To further drive the point home, we wanted to show how players with the highest average yards per kick return (also with at least five runs) are different from those with the highest average **YPR**. Below are those respective lists.

In [None]:
avg_run_dist_per_player = nfl_players_ypr_df_gt5.groupby(
    "displayName"
)["kickReturnerDistance"].mean().sort_values(ascending = False)

avg_ypr_per_player = nfl_players_ypr_df_gt5.groupby(
    "displayName"
)["ypr"].mean().sort_values(ascending = False)

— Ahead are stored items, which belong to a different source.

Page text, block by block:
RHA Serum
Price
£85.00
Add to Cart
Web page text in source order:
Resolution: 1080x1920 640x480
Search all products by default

- Top kick return distances on average: 

In [None]:
avg_run_dist_per_player

- Average **YPR** per player:

In [None]:
avg_ypr_per_player

Even though Nate Stupar had the highest average kick return distance among players in our subset, the **YPR** uncovers that Derek Carrier's runs had more pressure on average. The **YPR** surfaces Derek Carrier's otherwise hidden accomplishment. In fact, Derek Carrier is **eigth from the bottom in average kick return distance**. Simply focusing on average kick return distance would rank players like Derek Carrier significantly below their true ability. The **YPR** uncovers a player's ability to overcome tighter defense--something coaches might want to consider if they are playing a notoriously defense-heavy team, or a play near the goal line.

In [None]:
avg_run_dist_per_player.loc["Derek Carrier":]

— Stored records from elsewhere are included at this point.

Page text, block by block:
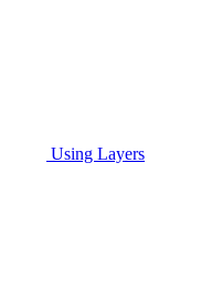
Using Layers
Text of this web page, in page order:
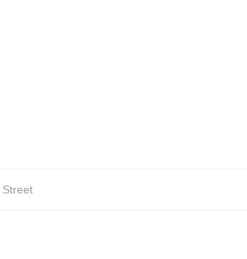
Street
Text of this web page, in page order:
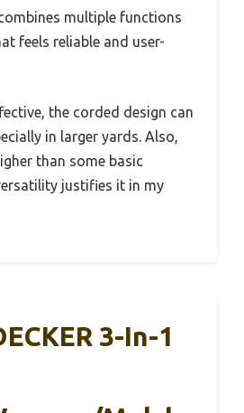
multiple functions
feels reliable and user-
the corded design can
in larger yards. Also,
than some basic
justifies it in my
3-In-1

#### Descriptive Statistics

For a more complete picture of the **YPR**, see below for the distribution of **YPR**s and the median and mean values for plays in the subset.

The distribution of **YPR**s is slightly right skewed, but otherwise unimodal with a peak around 0.3.

In [None]:
sns.set(rc = {"figure.figsize": (10, 6)})
sns.set_theme(style = "whitegrid")
hist = sns.histplot(
    nfl_players_ypr_df_gt5["ypr"], 
    bins = 30
)
hist.set_title("Distribution of YPRs")
hist.set_xlabel("YPR");

In [None]:
print(f'The mean YPR value is {np.mean(nfl_players_ypr_df_gt5["ypr"])}\nThe median YPR value is {np.median(nfl_players_ypr_df_gt5["ypr"])}')

# Conclusion

We hope this brief introduction into the **Yardage Pressure Ratio** highlights a potential new way to assess special team plays. We envision the **YPR** can be a useful metric for coaches and the NFL to asses performances of not just the kick returner, but also the defense. The **YPR** uncovers otherwise ignored performances by kick returners who consistently are able to run farther with tighter defense. Conversely, this could also be helpful for teams tracking their defense's performance across plays. 

This is just the tip of the iceburg in terms of ways to use the **YPR**. One could also imagine the **YPR** used to assess punts, field goals, and even general defensive plays.